## Work to complete
Will you output the entries below exactly, skipping every image they contain?

[Supplied data Boundary: Start]

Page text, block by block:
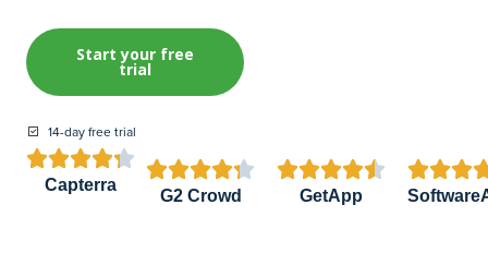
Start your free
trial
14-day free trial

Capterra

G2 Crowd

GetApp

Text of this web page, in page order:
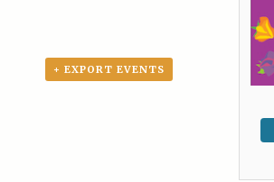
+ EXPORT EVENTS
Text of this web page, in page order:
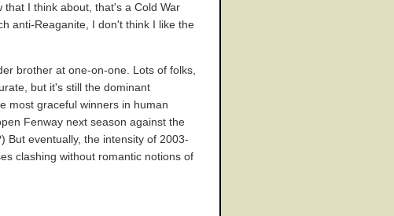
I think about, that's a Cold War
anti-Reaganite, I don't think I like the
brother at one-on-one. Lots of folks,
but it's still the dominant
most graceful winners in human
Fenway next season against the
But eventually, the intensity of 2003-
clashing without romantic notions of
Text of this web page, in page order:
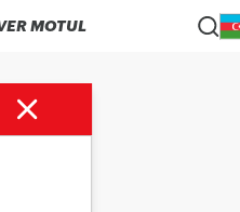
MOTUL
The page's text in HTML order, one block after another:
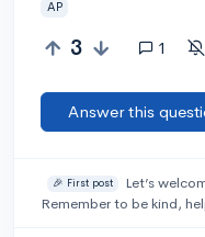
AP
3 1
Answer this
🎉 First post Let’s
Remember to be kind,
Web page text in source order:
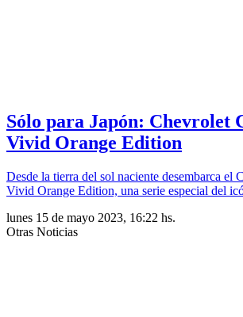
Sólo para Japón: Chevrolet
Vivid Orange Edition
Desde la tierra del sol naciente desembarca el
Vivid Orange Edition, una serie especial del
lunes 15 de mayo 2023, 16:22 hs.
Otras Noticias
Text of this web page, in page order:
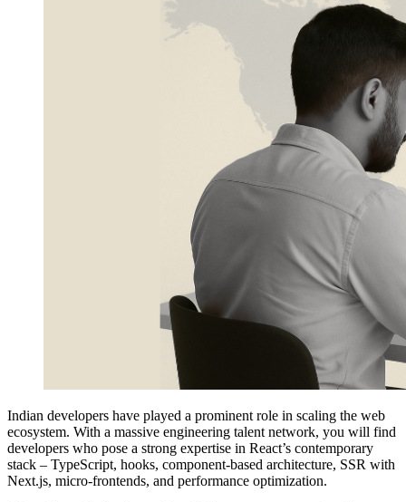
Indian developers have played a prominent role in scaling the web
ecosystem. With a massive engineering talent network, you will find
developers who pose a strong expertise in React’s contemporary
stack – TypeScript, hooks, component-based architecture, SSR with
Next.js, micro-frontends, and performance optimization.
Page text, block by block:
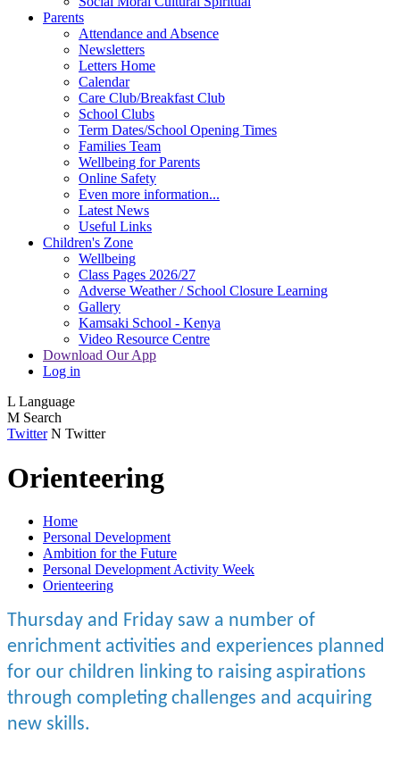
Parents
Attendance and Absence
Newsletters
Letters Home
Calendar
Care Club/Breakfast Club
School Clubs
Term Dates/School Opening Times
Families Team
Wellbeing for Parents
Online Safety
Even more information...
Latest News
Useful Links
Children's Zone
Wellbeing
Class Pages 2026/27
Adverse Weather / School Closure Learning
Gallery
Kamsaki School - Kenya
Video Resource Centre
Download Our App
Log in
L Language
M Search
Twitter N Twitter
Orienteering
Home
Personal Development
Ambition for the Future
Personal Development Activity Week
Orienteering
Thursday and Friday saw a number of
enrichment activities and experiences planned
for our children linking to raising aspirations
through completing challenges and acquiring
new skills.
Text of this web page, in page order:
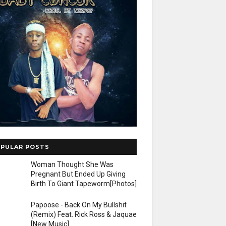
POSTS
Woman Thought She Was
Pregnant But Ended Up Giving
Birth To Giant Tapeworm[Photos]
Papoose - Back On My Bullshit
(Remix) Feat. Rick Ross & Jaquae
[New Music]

[Supplied data Boundary: End]

## Exercise answer
Page text, block by block:
Start your free
trial
14-day free trial

Capterra

G2 Crowd

GetApp

Text of this web page, in page order:
+ EXPORT EVENTS
Text of this web page, in page order:
I think about, that's a Cold War
anti-Reaganite, I don't think I like the
brother at one-on-one. Lots of folks,
but it's still the dominant
most graceful winners in human
Fenway next season against the
But eventually, the intensity of 2003-
clashing without romantic notions of
Text of this web page, in page order:
MOTUL
The page's text in HTML order, one block after another:
AP
3 1
Answer this
🎉 First post Let’s
Remember to be kind,
Web page text in source order:
Sólo para Japón: Chevrolet
Vivid Orange Edition
Desde la tierra del sol naciente desembarca el
Vivid Orange Edition, una serie especial del
lunes 15 de mayo 2023, 16:22 hs.
Otras Noticias
Text of this web page, in page order:
Indian developers have played a prominent role in scaling the web
ecosystem. With a massive engineering talent network, you will find
developers who pose a strong expertise in React’s contemporary
stack – TypeScript, hooks, component-based architecture, SSR with
Next.js, micro-frontends, and performance optimization.
Page text, block by block:
Parents
Attendance and Absence
Newsletters
Letters Home
Calendar
Care Club/Breakfast Club
School Clubs
Term Dates/School Opening Times
Families Team
Wellbeing for Parents
Online Safety
Even more information...
Latest News
Useful Links
Children's Zone
Wellbeing
Class Pages 2026/27
Adverse Weather / School Closure Learning
Gallery
Kamsaki School - Kenya
Video Resource Centre
Download Our App
Log in
L Language
M Search
Twitter N Twitter
Orienteering
Home
Personal Development
Ambition for the Future
Personal Development Activity Week
Orienteering
Thursday and Friday saw a number of
enrichment activities and experiences planned
for our children linking to raising aspirations
through completing challenges and acquiring
new skills.
Text of this web page, in page order:
POSTS
Woman Thought She Was
Pregnant But Ended Up Giving
Birth To Giant Tapeworm[Photos]
Papoose - Back On My Bullshit
(Remix) Feat. Rick Ross & Jaquae
[New Music]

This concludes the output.